Saturday, July 4, 2009
HAPPINESS AND LOVE???
I have been wondering how the pursuit of happiness is intertwined with love. i want to think that you can never be completely happy if your not in love with someone or with something in your life. this post is really about dissecting how i can manage love and happiness at the same time. as much as there are so many factors that make us happy, in my opinion being in love is the number one source of happiness. i ask myself why so many times; why am i feeling lonely with all the love surrounding me? , why am i not happy? why is falling in love so difficult? why why why why?

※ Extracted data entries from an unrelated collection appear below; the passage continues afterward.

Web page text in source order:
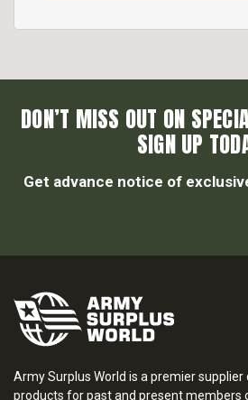
DON’T MISS OUT ON
SIGN UP
Get advance notice of
Army Surplus World is a premier supplier
products for past and present members
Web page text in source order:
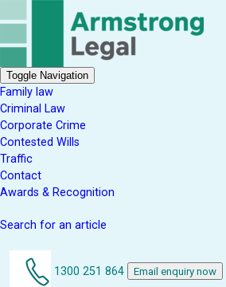
Toggle Navigation
Family law
Criminal Law
Corporate Crime
Contested Wills
Traffic
Contact
Awards & Recognition
Search for an article
1300 251 864 Email enquiry now
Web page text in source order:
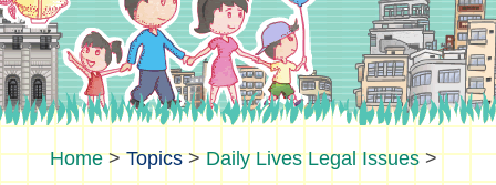
>Topics>Daily Lives Legal Issues>
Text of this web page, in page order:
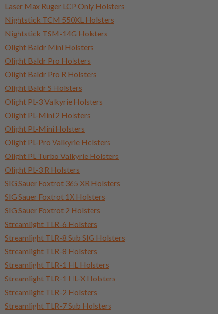
Laser Max Ruger LCP Only Holsters
Nightstick TCM 550XL Holsters
Nightstick TSM-14G Holsters
Olight Baldr Mini Holsters
Olight Baldr Pro Holsters
Olight Baldr Pro R Holsters
Olight Baldr S Holsters
Olight PL-3 Valkyrie Holsters
Olight PL-Mini 2 Holsters
Olight PL-Mini Holsters
Olight PL-Pro Valkyrie Holsters
Olight PL-Turbo Valkyrie Holsters
Olight PL-3 R Holsters
SIG Sauer Foxtrot 365 XR Holsters
SIG Sauer Foxtrot 1X Holsters
SIG Sauer Foxtrot 2 Holsters
Streamlight TLR-6 Holsters
Streamlight TLR-8 Sub SIG Holsters
Streamlight TLR-8 Holsters
Streamlight TLR-1 HL Holsters
Streamlight TLR-1 HL-X Holsters
Streamlight TLR-2 Holsters
Streamlight TLR-7 Sub Holsters
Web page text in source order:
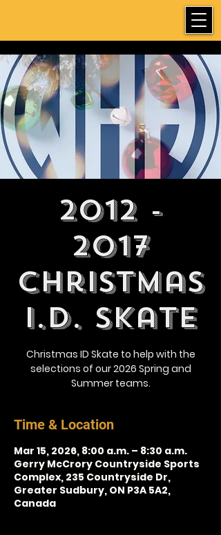
2012 -
2017
Christmas
I.D. Skate
Christmas ID Skate to help with the
selections of our 2026 Spring and
Summer teams.
Time & Location
Mar 15, 2026, 8:00 a.m. – 8:30 a.m.
Gerry McCrory Countryside Sports
Complex, 235 Countryside Dr,
Greater Sudbury, ON P3A 5A2,
Canada
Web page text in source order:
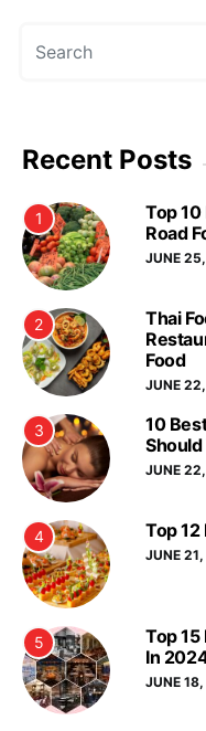
Recent Posts
1
Top
Road
JUNE
2
Thai
Food
JUNE
3
10
JUNE
4 Top
JUNE
5
Top
In
JUNE

I believe i will achieve happiness when i have attained half of my personal goals in life. i will be finally happy when I become a nuclear engineer, i will be happy when am the sole owner of my first business, i will be happy when i can help all my siblings. one thing i have noticed is that with all these happiness goals none of them has to do with being in love with a girl, woman or wife. breaking up lately with my girlfriend has been one of my biggest reality between being happy and being in love. i can honestly say i think i only realised how much i loved her after we break up. now there are so many other reasons but all the while i was pursuing my happiness goals and did not think that was a problem. now i wonder if i will be 15 happy after achieving all these goals if i am not in love with someone. at this point i do not think that will be possible and if your reading this blog the idea is scaring the hell out of me! the idea of becoming an engineer, owning my own business without someone to love is frightening me. the worst part is i do not know if i can love anymore until i reach these goals. oh am so confuse!
some of my very close friends claim i am afraid of commitment, if that is true then am in deep trouble. i have seeked advice especially from girls because only a woman can simultate that feeling. Everyday i want to move forward but the guilt of mistreating my ex crowds my mind and takes me into deeper state of unhappiness. i wish i could re-invent myself and start all over but thatz not the case. they say ' everything happens for a reason' i want to think that the most i have learned about this experience is that I MUST LOOK FOR A WAY TO SYNCHRONISED MY PURSUIT OF HAPPINESS WITH WHILE PURSUING SOMEONE I WILL LOVE FOREVER. that to me is the only way i will truly be happy.
before i close out i also want to say i believe in something they called KARMA, we all have our demons but sometimes certain things or experience makes you wonder why me, then you think of that instance where you put somebody else through the same situation. its really sad but i hope to heal from this experience. it hurts!